--- DATA SHOWN Enclosed Below ---
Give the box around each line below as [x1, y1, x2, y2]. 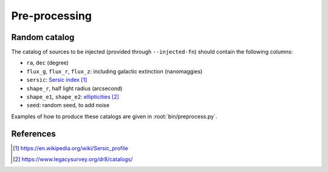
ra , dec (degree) [26, 59, 69, 67]
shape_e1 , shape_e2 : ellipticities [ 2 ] [26, 93, 120, 101]
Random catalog [11, 32, 75, 42]
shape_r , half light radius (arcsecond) [26, 85, 123, 92]
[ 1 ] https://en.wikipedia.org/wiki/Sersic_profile [13, 144, 129, 151]
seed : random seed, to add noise [26, 102, 109, 109]
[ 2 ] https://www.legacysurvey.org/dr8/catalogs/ [13, 156, 133, 163]
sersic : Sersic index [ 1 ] [26, 76, 87, 84]
--- End of Enclosed DATA SHOWN ---
§ **EXERCISE REQUIREMENTS**
In the lines above, spot each one that contains the word "https" and copy it.

§ **SOLUTION TO THIS PROBLEM**
[ 1 ] https://en.wikipedia.org/wiki/Sersic_profile [13, 144, 129, 151]
[ 2 ] https://www.legacysurvey.org/dr8/catalogs/ [13, 156, 133, 163]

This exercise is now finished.